Os motoristas de matérias perigosas querem o que, asseguram, lhes foi prometido: um aumento gradual do salário base de 100 euros nos próximos três anos — que a ANTRAM diz que nunca lhes garantiu (na visão dos patrões do setor, um documento posterior ao acordo de princípio revogou essa proposta). E o respeito pelo pagamento das horas extraordinárias. Os sindicatos insistem que há “má-fé negocial”. Como chegámos até aqui? E para onde caminham as negociações? Esta é a cronologia do que que sabe que aconteceu e do que pode vir a acontecer.

Greve de abril causou filas de trânsito — algumas de quilómetros — em vários postos de abastecimento do país.

Uma cronologia de acordos e desentendimentos

2015 — Criado o Sindicato Independente dos Motoristas de Mercadorias (SIMM).

21 de dezembro de 2017 – Criada a Associação Nacional de Motoristas de Matérias Perigosas, que viria a dar origem ao Sindicato Nacional de Motoristas de Matérias Perigosas (SNMMP). Francisco São Bento, o presidente do SNMMP, é também o presidente da associação.

15 de setembro de 2018 – Assinado um contrato coletivo de trabalho entre a ANTRAM e a FECTRANS que regula o setor. A assinatura culminou dois anos de negociações e mais de 20 anos sem alterações na legislação sobre a matéria. Ao Observador, o presidente do SNMMP, Francisco São Bento, disse que a assinatura do novo contrato coletivo foi “apressada” por causa das reivindicações que já se ouviam por parte dos motoristas de matérias perigosas, então organizados apenas na associação.

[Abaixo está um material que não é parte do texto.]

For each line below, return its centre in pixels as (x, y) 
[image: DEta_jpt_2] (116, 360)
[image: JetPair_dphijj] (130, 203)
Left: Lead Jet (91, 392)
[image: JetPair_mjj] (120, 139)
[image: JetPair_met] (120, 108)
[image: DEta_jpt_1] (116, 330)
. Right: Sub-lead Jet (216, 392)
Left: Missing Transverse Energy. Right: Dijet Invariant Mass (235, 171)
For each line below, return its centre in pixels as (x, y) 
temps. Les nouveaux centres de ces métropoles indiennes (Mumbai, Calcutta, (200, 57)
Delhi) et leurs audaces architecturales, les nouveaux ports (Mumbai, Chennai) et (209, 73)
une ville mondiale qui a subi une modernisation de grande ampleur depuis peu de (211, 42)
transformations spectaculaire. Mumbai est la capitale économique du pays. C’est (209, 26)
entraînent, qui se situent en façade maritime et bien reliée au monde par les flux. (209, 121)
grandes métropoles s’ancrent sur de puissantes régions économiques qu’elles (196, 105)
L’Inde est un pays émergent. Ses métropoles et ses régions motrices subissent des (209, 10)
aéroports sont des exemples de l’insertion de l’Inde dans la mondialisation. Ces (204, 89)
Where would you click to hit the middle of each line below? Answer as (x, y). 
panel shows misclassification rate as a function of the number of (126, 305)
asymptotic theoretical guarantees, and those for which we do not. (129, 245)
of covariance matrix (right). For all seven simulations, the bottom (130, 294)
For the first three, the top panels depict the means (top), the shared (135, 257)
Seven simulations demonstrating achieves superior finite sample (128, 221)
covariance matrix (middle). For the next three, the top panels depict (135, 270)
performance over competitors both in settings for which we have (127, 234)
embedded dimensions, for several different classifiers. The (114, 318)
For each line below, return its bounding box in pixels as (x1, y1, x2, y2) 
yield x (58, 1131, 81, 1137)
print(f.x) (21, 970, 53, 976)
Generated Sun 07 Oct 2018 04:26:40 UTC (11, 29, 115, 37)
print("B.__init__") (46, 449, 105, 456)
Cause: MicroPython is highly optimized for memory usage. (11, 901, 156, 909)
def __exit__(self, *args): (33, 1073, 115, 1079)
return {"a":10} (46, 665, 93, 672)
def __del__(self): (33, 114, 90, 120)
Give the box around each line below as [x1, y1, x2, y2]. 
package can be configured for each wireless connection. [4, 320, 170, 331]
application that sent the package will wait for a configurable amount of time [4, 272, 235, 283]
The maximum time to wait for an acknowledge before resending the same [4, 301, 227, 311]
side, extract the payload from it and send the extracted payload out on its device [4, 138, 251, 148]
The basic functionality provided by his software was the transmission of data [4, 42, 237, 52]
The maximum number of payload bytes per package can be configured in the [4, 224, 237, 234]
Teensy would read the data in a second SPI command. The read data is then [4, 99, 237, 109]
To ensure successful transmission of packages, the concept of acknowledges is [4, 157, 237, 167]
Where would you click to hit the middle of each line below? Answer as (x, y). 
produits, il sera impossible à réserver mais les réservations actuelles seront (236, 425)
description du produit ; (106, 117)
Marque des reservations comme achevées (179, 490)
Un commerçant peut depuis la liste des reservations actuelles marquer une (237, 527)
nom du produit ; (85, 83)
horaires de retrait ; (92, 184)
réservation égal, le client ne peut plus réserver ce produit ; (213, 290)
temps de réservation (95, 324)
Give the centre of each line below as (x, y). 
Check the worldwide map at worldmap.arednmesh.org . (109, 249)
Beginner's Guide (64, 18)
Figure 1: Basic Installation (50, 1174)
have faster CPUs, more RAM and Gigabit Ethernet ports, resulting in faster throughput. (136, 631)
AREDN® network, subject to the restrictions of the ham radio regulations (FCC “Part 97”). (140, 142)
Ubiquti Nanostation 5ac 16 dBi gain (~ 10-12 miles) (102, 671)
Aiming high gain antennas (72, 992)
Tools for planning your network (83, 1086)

8 de novembro de 2018 — O Sindicato Nacional de Motoristas de Matérias Perigosas (SNMMP) é constituído como sindicato independente. A transição de Associação para sindicato visou garantir maior poder negocial.

00h01 do dia 15 de abril de 2019 — Início da greve, cujo pré-aviso foi entregue em 1 de abril. A meio do dia já havia constrangimentos em vários postos de abastecimento no país, sobretudo após comunicados de petrolíferas a antever cenários mais complicados de abastecimento.

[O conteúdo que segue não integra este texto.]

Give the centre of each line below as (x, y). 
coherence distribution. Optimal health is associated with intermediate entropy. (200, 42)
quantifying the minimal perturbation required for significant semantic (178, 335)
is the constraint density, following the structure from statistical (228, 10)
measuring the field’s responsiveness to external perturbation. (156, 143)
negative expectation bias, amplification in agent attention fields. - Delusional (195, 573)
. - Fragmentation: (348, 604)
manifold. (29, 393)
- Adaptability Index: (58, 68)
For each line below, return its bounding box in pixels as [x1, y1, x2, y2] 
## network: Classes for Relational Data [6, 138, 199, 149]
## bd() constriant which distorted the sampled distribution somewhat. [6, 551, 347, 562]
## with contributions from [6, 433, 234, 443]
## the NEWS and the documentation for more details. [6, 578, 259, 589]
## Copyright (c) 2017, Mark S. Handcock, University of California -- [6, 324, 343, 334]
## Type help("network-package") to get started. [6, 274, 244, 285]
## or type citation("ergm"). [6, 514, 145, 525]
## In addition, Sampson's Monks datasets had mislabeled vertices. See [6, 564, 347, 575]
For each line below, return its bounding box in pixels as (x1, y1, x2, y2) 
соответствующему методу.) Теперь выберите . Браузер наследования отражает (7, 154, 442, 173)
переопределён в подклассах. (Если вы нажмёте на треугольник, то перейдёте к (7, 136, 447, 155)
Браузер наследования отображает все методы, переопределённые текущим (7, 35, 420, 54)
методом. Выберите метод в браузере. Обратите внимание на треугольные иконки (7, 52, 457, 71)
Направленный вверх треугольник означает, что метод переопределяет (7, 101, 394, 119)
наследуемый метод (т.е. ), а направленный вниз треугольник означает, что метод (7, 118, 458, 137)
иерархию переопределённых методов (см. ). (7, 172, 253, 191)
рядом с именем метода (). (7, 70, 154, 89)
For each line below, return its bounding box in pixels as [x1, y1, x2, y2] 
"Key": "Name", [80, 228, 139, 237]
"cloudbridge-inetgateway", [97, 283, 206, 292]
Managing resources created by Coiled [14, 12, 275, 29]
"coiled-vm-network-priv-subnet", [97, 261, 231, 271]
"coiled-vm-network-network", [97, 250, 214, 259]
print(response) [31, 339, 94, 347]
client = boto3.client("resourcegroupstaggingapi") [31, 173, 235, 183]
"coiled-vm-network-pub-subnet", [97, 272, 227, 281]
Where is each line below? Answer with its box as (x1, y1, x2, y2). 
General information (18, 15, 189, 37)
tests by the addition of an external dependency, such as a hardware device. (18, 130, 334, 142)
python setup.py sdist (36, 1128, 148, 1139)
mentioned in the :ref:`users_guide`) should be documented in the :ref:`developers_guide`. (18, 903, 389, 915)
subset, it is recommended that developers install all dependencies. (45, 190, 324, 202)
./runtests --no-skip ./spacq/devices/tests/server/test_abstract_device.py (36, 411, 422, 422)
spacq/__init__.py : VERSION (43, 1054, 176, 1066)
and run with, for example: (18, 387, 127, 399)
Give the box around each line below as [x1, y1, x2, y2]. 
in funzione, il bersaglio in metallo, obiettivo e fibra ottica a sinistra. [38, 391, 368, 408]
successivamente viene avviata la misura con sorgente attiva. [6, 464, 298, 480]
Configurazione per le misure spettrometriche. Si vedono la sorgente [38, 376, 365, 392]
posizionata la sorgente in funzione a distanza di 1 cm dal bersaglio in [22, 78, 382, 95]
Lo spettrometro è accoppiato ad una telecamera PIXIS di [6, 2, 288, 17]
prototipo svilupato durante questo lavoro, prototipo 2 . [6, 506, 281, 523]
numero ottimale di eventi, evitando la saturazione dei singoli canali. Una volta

16 de abril — Depois de lançado o caos, o Ministério das Infraestruturas e da Habitação, Pedro Nuno Santos, convoca, ao final do dia, a ANTRAM e o SNMMP para uma reunião, com o objetivo de clarificar os serviços mínimos. Não ficou, portanto, nenhum acordo fechado.

O acordo com os motoristas nas entrelinhas

18 de abril — Às 8 horas da manhã, Pedro Nuno Santos comunica ao país o fim da greve, depois de uma longa reunião de 10 horas com sindicato e associação patronal, que só terminou às 4 horas da manhã. É assinado um “protocolo negocial”.

O que dizia o documento?

Nele podia ler-se que ambas as partes “admitem iniciar um procedimento negocial tendo em vista a boa regulação das relações laborais”. Determinava-se que o Governo ia acompanhar o processo “e criar as condições necessárias para que as partes possam, em paz social (…), atingir os resultados pretendidos”, abstraindo-se de “outras formas de pressão, nomeadamente greves”. Ficava ainda estabelecido que até 31 de dezembro de 2019 seja encetado um processo de negociação coletiva que assente, por exemplo, na “individualização da atividade no âmbito da tabela salarial”; “subsídio de risco”; ou “seguros de vida específicos”. No entanto, “os acordos de princípio relativos a cada um dos assuntos abordados não condicionam a eventual não existência de um acordo global aceite pelas partes”. 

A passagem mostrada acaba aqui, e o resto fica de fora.